=== EXTRACTED DATA ===

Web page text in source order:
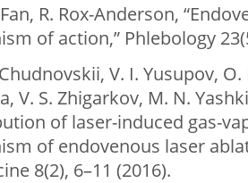
R. Rox-Anderson,
of action,” Phlebology
V. I. Yusupov,
V. S. Zhigarkov, M. N.
of laser-induced gas-
of endovenous laser
8(2), 6–11 (2016).
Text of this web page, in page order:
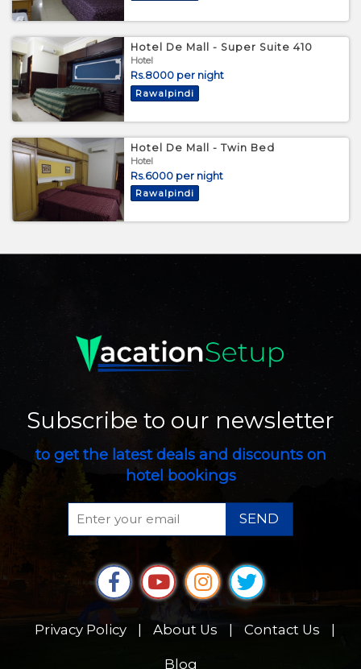
Hotel De Mall - Super Suite 410
Hotel
Rs.8000 per night
Rawalpindi
Hotel De Mall - Twin Bed
Hotel
Rs.6000 per night
Rawalpindi
Subscribe to our newsletter
to get the latest deals and discounts on
hotel bookings
SEND
Privacy Policy | About Us | Contact Us |
Blog
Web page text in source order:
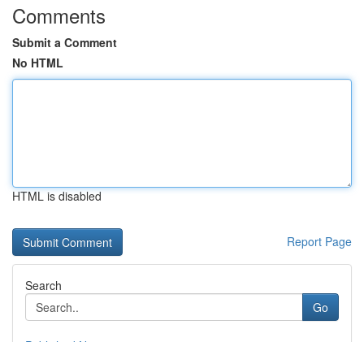
Comments
Submit a Comment
No HTML
HTML is disabled
Report Page
Search
Go
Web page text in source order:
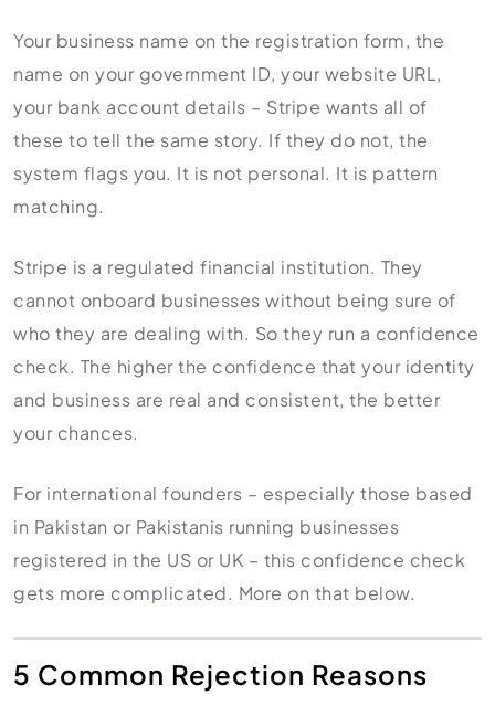
Your business name on the registration form, the
name on your government ID, your website URL,
your bank account details – Stripe wants all of
these to tell the same story. If they do not, the
system flags you. It is not personal. It is pattern
matching.
Stripe is a regulated financial institution. They
cannot onboard businesses without being sure of
who they are dealing with. So they run a confidence
check. The higher the confidence that your identity
and business are real and consistent, the better
your chances.
For international founders – especially those based
in Pakistan or Pakistanis running businesses
registered in the US or UK – this confidence check
gets more complicated. More on that below.
5 Common Rejection Reasons
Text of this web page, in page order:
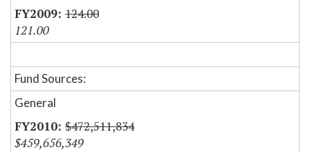
124.00
121.00
Fund Sources:
General
$472,511,834
$459,656,349
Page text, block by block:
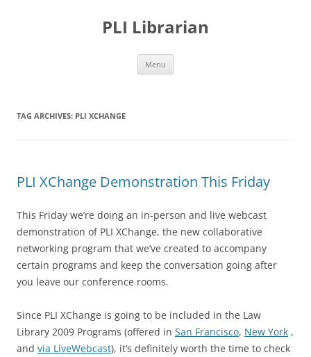
PLI Librarian
Menu
TAG ARCHIVES: PLI XCHANGE
PLI XChange Demonstration This Friday
This Friday we’re doing an in-person and live webcast
demonstration of PLI XChange, the new collaborative
networking program that we’ve created to accompany
certain programs and keep the conversation going after
you leave our conference rooms.
Since PLI XChange is going to be included in the Law
Library 2009 Programs (offered in San Francisco, New York ,
and via LiveWebcast), it’s definitely worth the time to check
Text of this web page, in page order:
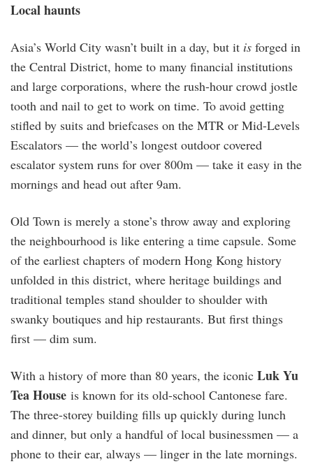
Local haunts
Asia’s World City wasn’t built in a day, but it is forged in
the Central District, home to many financial institutions
and large corporations, where the rush-hour crowd jostle
tooth and nail to get to work on time. To avoid getting
stifled by suits and briefcases on the MTR or Mid-Levels
Escalators — the world’s longest outdoor covered
escalator system runs for over 800m — take it easy in the
mornings and head out after 9am.
Old Town is merely a stone’s throw away and exploring
the neighbourhood is like entering a time capsule. Some
of the earliest chapters of modern Hong Kong history
unfolded in this district, where heritage buildings and
traditional temples stand shoulder to shoulder with
swanky boutiques and hip restaurants. But first things
first — dim sum.
With a history of more than 80 years, the iconic Luk Yu
Tea House is known for its old-school Cantonese fare.
The three-storey building fills up quickly during lunch
and dinner, but only a handful of local businessmen — a
phone to their ear, always — linger in the late mornings.
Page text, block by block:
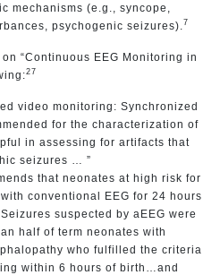
mechanisms (e.g., syncope,
psychogenic seizures). 7
“Continuous EEG Monitoring in
27
video monitoring: Synchronized
for the characterization of
in assessing for artifacts that
seizures … ”
that neonates at high risk for
conventional EEG for 24 hours
suspected by aEEG were
half of term neonates with
who fulfilled the criteria
within 6 hours of birth…and
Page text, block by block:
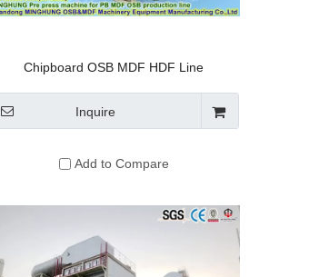
Chipboard OSB MDF HDF Line
Hydraulic Hot Press for Per Day 300m3
Particleboard Making Machine
Inquire
Add to Compare
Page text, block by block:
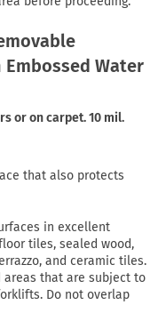
Water
or on carpet. 10 mil.
that also protects
in excellent
tiles, sealed wood,
and ceramic tiles.
areas that are subject to
Do not overlap
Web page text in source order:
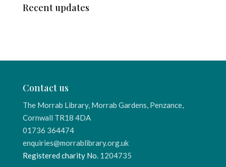
Recent updates
Contact us
The Morrab Library, Morrab Gardens, Penzance,
Cornwall TR18 4DA
01736 364474
enquiries@morrablibrary.org.uk
Registered charity No. 1204735
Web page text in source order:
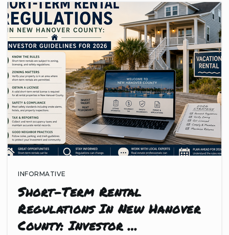
J. C. Roe Center
910-395-4472
Public 6-12
INFORMATIVE
Short-Term Rental
Regulations In New Hanover
County: Investor …
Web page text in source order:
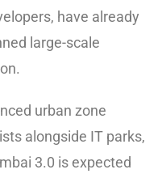
have already
large-scale
urban zone
alongside IT parks,
3.0 is expected
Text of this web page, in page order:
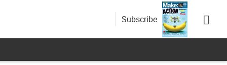
Subscribe
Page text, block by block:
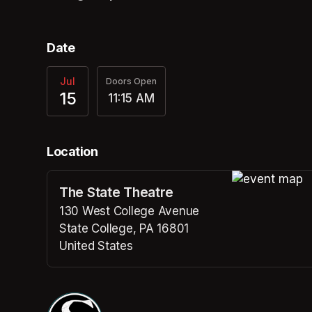
Date
Jul
15
Doors Open
11:15 AM
Location
The State Theatre
130 West College Avenue
State College, PA 16801
United States
(opens in a new tab)
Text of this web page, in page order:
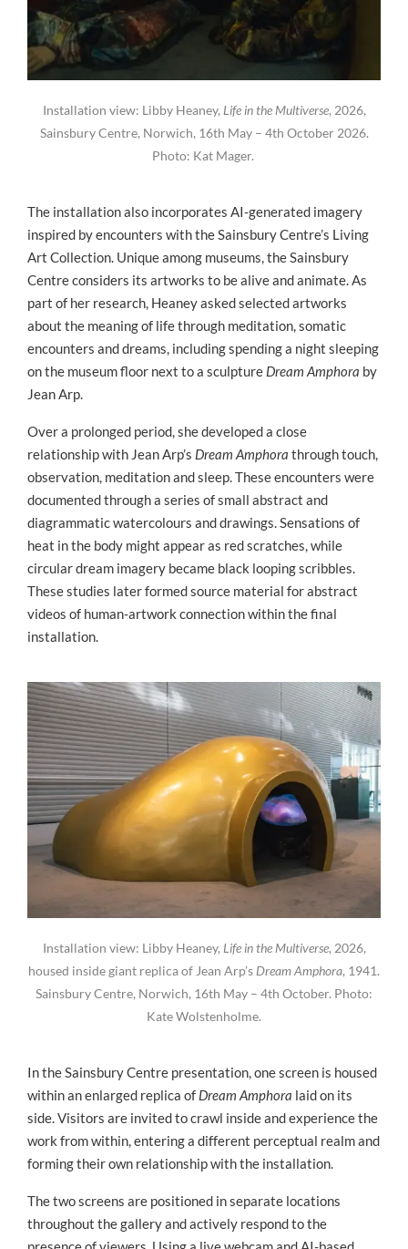
Installation view: Libby Heaney, Life in the Multiverse, 2026,
Sainsbury Centre, Norwich, 16th May – 4th October 2026.
Photo: Kat Mager.
The installation also incorporates AI-generated imagery
inspired by encounters with the Sainsbury Centre’s Living
Art Collection. Unique among museums, the Sainsbury
Centre considers its artworks to be alive and animate. As
part of her research, Heaney asked selected artworks
about the meaning of life through meditation, somatic
encounters and dreams, including spending a night sleeping
on the museum floor next to a sculpture Dream Amphora by
Jean Arp.
Over a prolonged period, she developed a close
relationship with Jean Arp’s Dream Amphora through touch,
observation, meditation and sleep. These encounters were
documented through a series of small abstract and
diagrammatic watercolours and drawings. Sensations of
heat in the body might appear as red scratches, while
circular dream imagery became black looping scribbles.
These studies later formed source material for abstract
videos of human-artwork connection within the final
installation.
Installation view: Libby Heaney, Life in the Multiverse, 2026,
housed inside giant replica of Jean Arp’s Dream Amphora, 1941.
Sainsbury Centre, Norwich, 16th May – 4th October. Photo:
Kate Wolstenholme.
In the Sainsbury Centre presentation, one screen is housed
within an enlarged replica of Dream Amphora laid on its
side. Visitors are invited to crawl inside and experience the
work from within, entering a different perceptual realm and
forming their own relationship with the installation.
The two screens are positioned in separate locations
throughout the gallery and actively respond to the
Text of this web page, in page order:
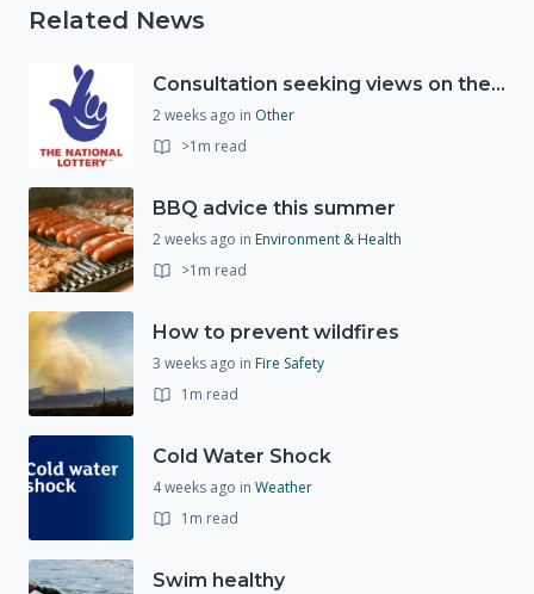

===

TASK REQUIREMENTS: Leave the pictures out. Output, exactly, the lines of the material above starting at the line containing "Stripe is a" and ending at the line containing "demonstration of PLI".

ANSWER SPACE:
Stripe is a regulated financial institution. They
cannot onboard businesses without being sure of
who they are dealing with. So they run a confidence
check. The higher the confidence that your identity
and business are real and consistent, the better
your chances.
For international founders – especially those based
in Pakistan or Pakistanis running businesses
registered in the US or UK – this confidence check
gets more complicated. More on that below.
5 Common Rejection Reasons
Text of this web page, in page order:
124.00
121.00
Fund Sources:
General
$472,511,834
$459,656,349
Page text, block by block:
PLI Librarian
Menu
TAG ARCHIVES: PLI XCHANGE
PLI XChange Demonstration This Friday
This Friday we’re doing an in-person and live webcast
demonstration of PLI XChange, the new collaborative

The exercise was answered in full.